Mike Jeffries, the former CEO of Abercrombie & Fitch, is the kind of guy who reminds women, and men, of their first husband – and not in a good way. That could be because his personality reminds us of the awkward guy who couldn’t date the cheerleader or quarterback in high school, so he took it out on those around him as he advanced well past middle age. The septuagenarian, long notorious for making it clear that he did not want “fat chicks” shopping at Abercrombie & Fitch stores, resigned from the company in 2014 as it struggled during two years of decreasing sales.
But as is the case in many scarring marriages, Abercrombie & Fitch also chose not to enter into another relationship, and has not replaced Jeffries since he left the company. The rudderless organization saw its sales plunge, which is partly why leading business publications have been screaming at the company to hire a new CEO. Now, Abercrombie says it is ditching six-pack abs in favor of a more “wholesome” image, but its attempt to ditch its fashion bully reputation may be too late.
A recent CNBC report highlighting the company’s new strategy reveals that instead of targeting the “popular crowd” (whatever that means), Abercrombie’s apparel and stores will focus on customers’ “best self and inner confidence.” The company realizes it is now competing against fast-fashion giants such as H&M, Zara, Uniqlo and even Target.
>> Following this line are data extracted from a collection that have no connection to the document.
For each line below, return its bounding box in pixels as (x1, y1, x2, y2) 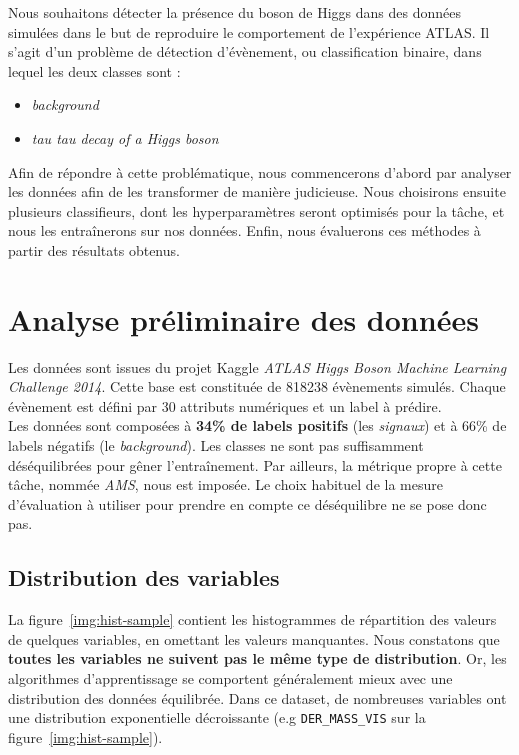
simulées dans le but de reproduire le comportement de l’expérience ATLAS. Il (8, 21, 490, 42)
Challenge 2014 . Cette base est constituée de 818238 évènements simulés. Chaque (8, 376, 506, 397)
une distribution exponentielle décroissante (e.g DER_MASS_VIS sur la (8, 707, 426, 728)
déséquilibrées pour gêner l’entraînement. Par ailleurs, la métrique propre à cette (8, 454, 502, 475)
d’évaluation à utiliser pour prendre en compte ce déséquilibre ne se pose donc (8, 493, 487, 514)
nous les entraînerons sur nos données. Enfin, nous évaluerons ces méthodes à (8, 220, 481, 241)
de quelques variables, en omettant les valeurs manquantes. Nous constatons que (8, 628, 500, 649)
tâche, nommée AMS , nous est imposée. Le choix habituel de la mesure (8, 474, 443, 495)

So, hanging out with the cool crowd means foregoing sales, a tactic that for years has driven Wall Street analysts insane.
As the company’s chief merchandising officer, Fran Horowitz, told CNBC: “Image is less important than character.” Gone are the shirtless ads that made many of us feel unworthy as we entered Abercrombie’s dark mall dungeons full of clothing that 20-somethings are now less inclined to buy. And in another move to compete with brands such as Forever 21 and American Eagle, Abercrombie & Fitch says it will change its marketing focus to one that carries a more “casual luxury” message.
It may be too late for the company, which also owns Hollister (the surfing brand, not the California town). The cool kids are no longer shopping at Abercrombie & Fitch, evident in the fact that sales have declined for 14 consecutive quarters. The teens who once shopped at those stores are now 20-somethings, and the brand Bloomberg describes as now “amorphous” is not succeeding at luring them in. Gone are the A&F logos on apparel that attracted customers on their own, leaving shoppers even more confused. Hence the company recently announced that it will close 60 more stores.
The fact that mall traffic is down, and flagship stores designed to attract international visitors in big cities are also failing, also explains the company’s decline. By the end of the year, Abercrombie & Fitch will be down to 684 operational stores, down from 946 locations in 2012. Business journalists responded in kind, with Barron’s describing the company as a “teenage wasteland.”
But the bottom line is that Abercrombie & Fitch dug its own financial grave due to having an overgrown teenager’s personality dictate its mission. From discriminatory hiring practices based on looks, to cultivating a brand that emphasized exclusion, not exclusivity (as in Prada or Louis Vuitton), Jeffries left a stain on the company that its current posse of executives cannot bleach out.
The cool kids who once flocked to these stories have grown up, can no longer rely on their parents to fund their fashion tastes, and many millennials now want to shop at stores that at a minimum display some trace of social and environmental responsibility. Abercrombie & Fitch offers none of the above. Jeffries’ legacy could leave the company with a similar fate to the country’s first retail brand, a high-end outdoors sporting goods company founded in the 1890s that eventually declared bankruptcy in 1976.